The Compliance Officer may delegate the responsibility to investigate a reported Concern, whether an Accounting Concern or otherwise, to one or more professional staff members of the Corporation or to any other individual, including persons not employed by the Corporation, selected by the Compliance Officer; provided that the Compliance Officer may not delegate such responsibility to a staff member or other individual who is the subject of the reported Concern or in a manner that would compromise either the identity of an individual who reported the Concern anonymously or the confidentiality of the complaint or resulting investigation. Notwithstanding anything herein to the contrary, the scope, manner and parameters of any investigation of a reported Concern shall be determined by the Executive Committee in its sole discretion and the Corporation and its staff and volunteers shall cooperate as necessary in connection with any such investigation.
Acting in Good Faith
Anyone reporting a Concern must act in good faith and have reasonable grounds for believing that the information disclosed may indicate a violation of law and/or ethical standards. Any allegations that prove to have been made maliciously or knowingly to be false will be viewed as a serious disciplinary offense.
The Corporation takes seriously its responsibility to enforce this Whistleblower Policy and therefore encourages any person reporting a Concern to identify him or herself so as to facilitate any resulting investigation.

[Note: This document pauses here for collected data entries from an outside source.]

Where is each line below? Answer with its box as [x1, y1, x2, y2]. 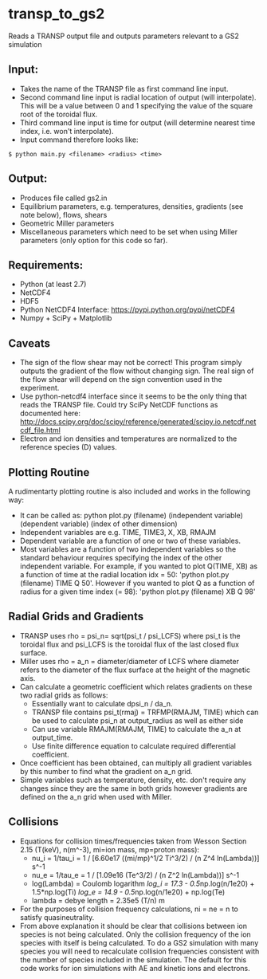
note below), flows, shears [19, 210, 108, 219]
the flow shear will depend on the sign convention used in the [19, 375, 222, 384]
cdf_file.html [19, 426, 61, 435]
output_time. [31, 733, 73, 742]
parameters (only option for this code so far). [19, 235, 168, 245]
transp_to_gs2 [8, 5, 105, 23]
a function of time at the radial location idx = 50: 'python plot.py [19, 570, 230, 579]
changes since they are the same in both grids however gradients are [19, 783, 248, 793]
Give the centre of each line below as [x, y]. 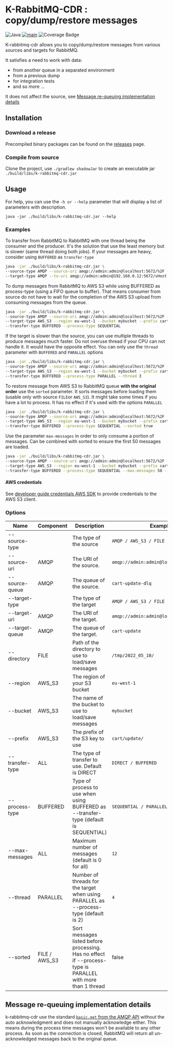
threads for [86, 881]
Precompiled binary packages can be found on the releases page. [75, 144]
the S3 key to [88, 739]
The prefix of [88, 732]
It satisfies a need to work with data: [44, 60]
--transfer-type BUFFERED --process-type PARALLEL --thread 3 [73, 376]
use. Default [87, 766]
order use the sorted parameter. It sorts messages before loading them [81, 391]
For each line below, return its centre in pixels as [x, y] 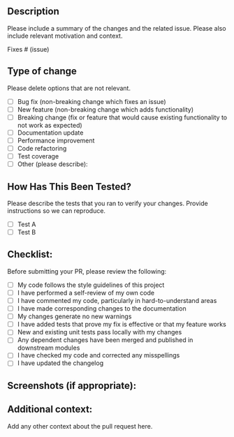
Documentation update [50, 133]
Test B [27, 232]
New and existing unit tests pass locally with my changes [100, 332]
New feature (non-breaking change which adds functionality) [105, 109]
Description [33, 12]
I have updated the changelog [60, 363]
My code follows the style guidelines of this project [91, 285]
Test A [27, 224]
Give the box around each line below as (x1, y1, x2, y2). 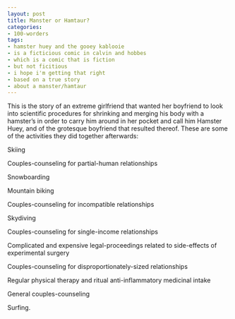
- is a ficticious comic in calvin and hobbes (7, 50, 147, 57)
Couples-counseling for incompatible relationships (7, 200, 155, 209)
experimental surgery (7, 248, 70, 258)
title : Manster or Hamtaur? (7, 17, 90, 24)
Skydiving (7, 214, 37, 222)
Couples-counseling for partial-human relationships (7, 159, 158, 168)
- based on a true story (7, 76, 80, 83)
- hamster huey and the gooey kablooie (7, 43, 125, 50)
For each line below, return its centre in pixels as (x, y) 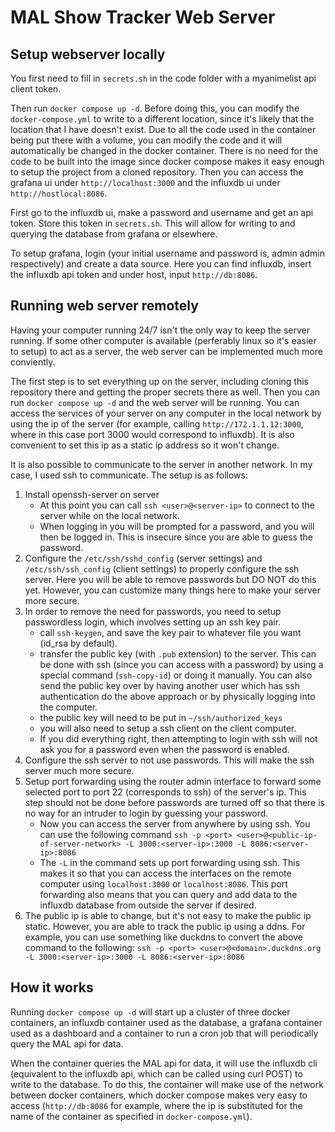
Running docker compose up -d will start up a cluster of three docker (150, 1012)
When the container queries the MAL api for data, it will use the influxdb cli (164, 1063)
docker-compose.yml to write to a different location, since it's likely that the (162, 119)
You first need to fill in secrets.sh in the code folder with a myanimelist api (163, 78)
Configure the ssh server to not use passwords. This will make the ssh (169, 760)
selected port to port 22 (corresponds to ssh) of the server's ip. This (165, 792)
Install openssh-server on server (92, 494)
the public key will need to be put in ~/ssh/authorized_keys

Notwithstanding the foregoing, in reporting a Concern, a Protected Person may request that such report be treated in a confidential manner (including that the Corporation take reasonable steps to ensure that the identity of the reporting person remains anonymous). Concerns may also be reported on an anonymous basis. Reports of Concerns will be kept confidential to the extent possible, consistent with the need to conduct an adequate investigation.
Handling of Reported Concerns
The Compliance Officer will acknowledge receipt of each reported Concern within five (5) business days, but only to the extent the reporting person’s identity is disclosed or a return address is provided. All reports will be promptly investigated; the scope of any such investigation being within the sole discretion of the Executive Committee, and appropriate corrective action will be taken if warranted by the investigation.
The Executive Committee will retain, on a strictly confidential basis, for a period of seven (7) years (or otherwise as required under the Corporation’s record retention policies in effect from time to time) all records relating to any reported Concern and to the investigation and resolution thereof. All such records are confidential to the Corporation and such records will be considered privileged and confidential.
The Corporation shall distribute a copy of this Whistleblower Policy to all Protected Persons.
Compliance Officer Contact Information:
Name: Linda Harmon, Executive Director/CEO
Mailing Address: Lamaze International, 2025 M Street, NW, Suite 800, Washington, DC 20036
Phone Number: 202-367-1244
Email Address: email@example.com
Lamaze is a non-profit organization, a trusted global leader, with a mission to advance safe and healthy pregnancy, birth and early parenting through evidence-based education and advocacy.